** Information provided follows **

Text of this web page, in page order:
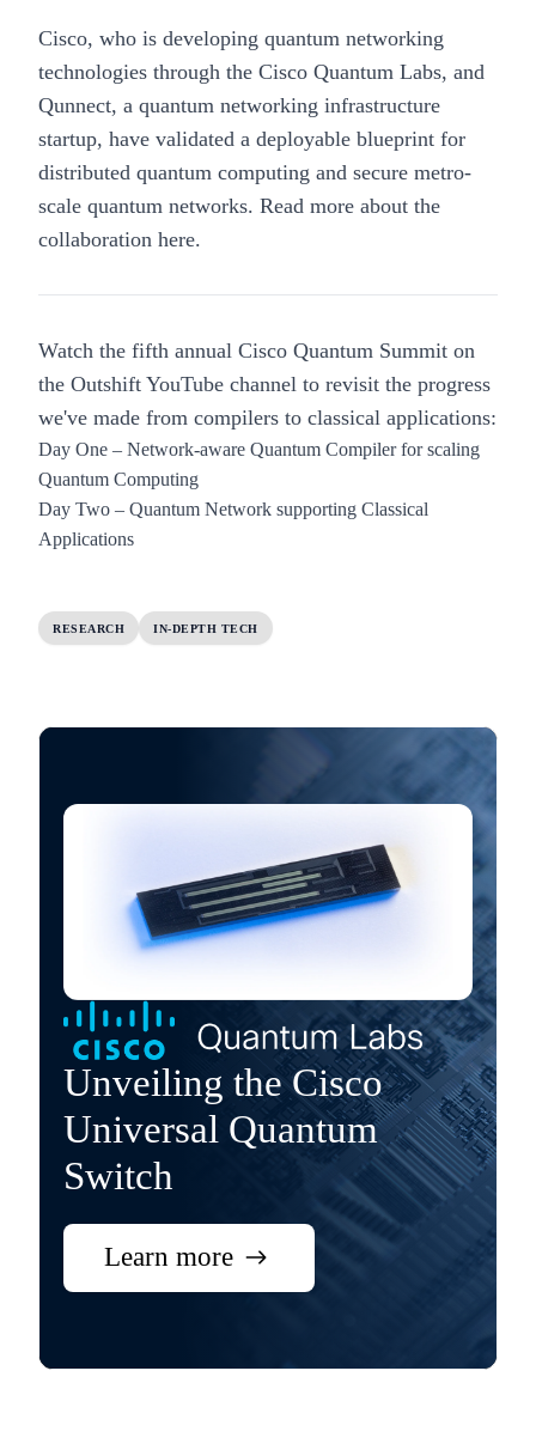
Cisco, who is developing quantum networking
technologies through the Cisco Quantum Labs, and
Qunnect, a quantum networking infrastructure
startup, have validated a deployable blueprint for
distributed quantum computing and secure metro-
scale quantum networks. Read more about the
collaboration here.
Watch the fifth annual Cisco Quantum Summit on
the Outshift YouTube channel to revisit the progress
we've made from compilers to classical applications:
Day One – Network-aware Quantum Compiler for scaling
Quantum Computing
Day Two – Quantum Network supporting Classical
Applications
RESEARCH IN-DEPTH TECH
Unveiling the Cisco
Universal Quantum
Switch
Learn more
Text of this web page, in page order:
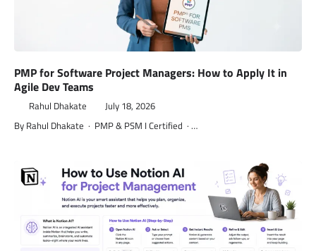
PMP for Software Project Managers: How to Apply It in
Agile Dev Teams
Rahul Dhakate July 18, 2026
By Rahul Dhakate · PMP & PSM I Certified · …
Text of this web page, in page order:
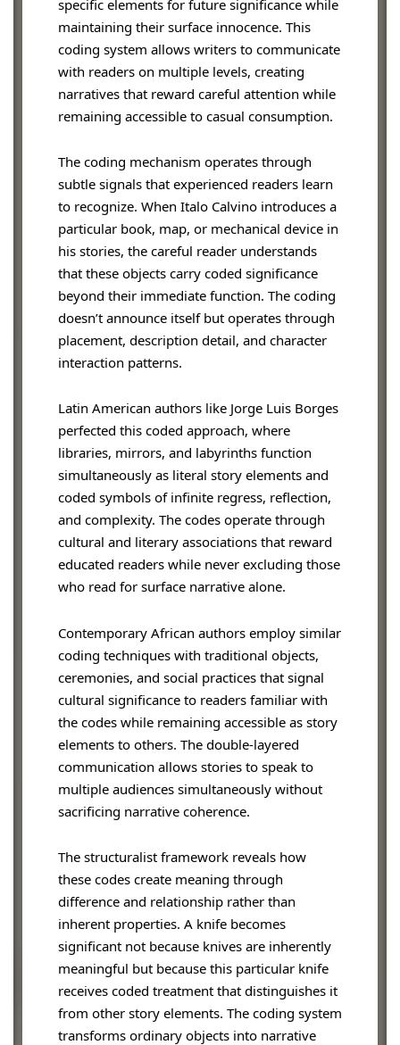
specific elements for future significance while
maintaining their surface innocence. This
coding system allows writers to communicate
with readers on multiple levels, creating
narratives that reward careful attention while
remaining accessible to casual consumption.
The coding mechanism operates through
subtle signals that experienced readers learn
to recognize. When Italo Calvino introduces a
particular book, map, or mechanical device in
his stories, the careful reader understands
that these objects carry coded significance
beyond their immediate function. The coding
doesn’t announce itself but operates through
placement, description detail, and character
interaction patterns.
Latin American authors like Jorge Luis Borges
perfected this coded approach, where
libraries, mirrors, and labyrinths function
simultaneously as literal story elements and
coded symbols of infinite regress, reflection,
and complexity. The codes operate through
cultural and literary associations that reward
educated readers while never excluding those
who read for surface narrative alone.
Contemporary African authors employ similar
coding techniques with traditional objects,
ceremonies, and social practices that signal
cultural significance to readers familiar with
the codes while remaining accessible as story
elements to others. The double-layered
communication allows stories to speak to
multiple audiences simultaneously without
sacrificing narrative coherence.
The structuralist framework reveals how
these codes create meaning through
difference and relationship rather than
inherent properties. A knife becomes
significant not because knives are inherently
meaningful but because this particular knife
receives coded treatment that distinguishes it
from other story elements. The coding system
transforms ordinary objects into narrative
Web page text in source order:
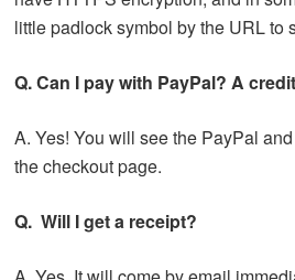
little padlock symbol by the URL to
Q. Can I pay with PayPal? A
A. Yes! You will see the PayPal
the checkout page.
Q. Will I get a receipt?
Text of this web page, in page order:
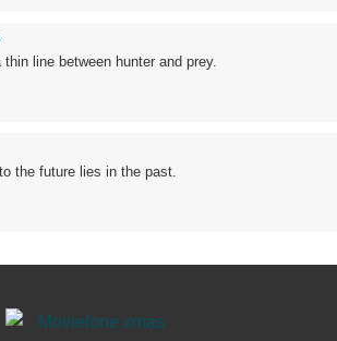
thin line between hunter and prey.
the future lies in the past.
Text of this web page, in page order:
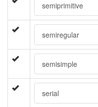
semiprimitive
semiregular
semisimple
serial
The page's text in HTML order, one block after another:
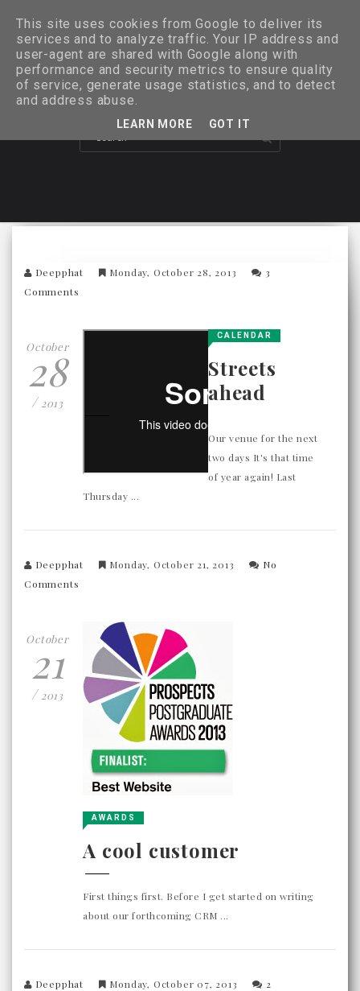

** End of Information provided **

-- Task instructions --
Only a number is wanted here: how many lines of the material hold the word "stories".

-- Solution --
2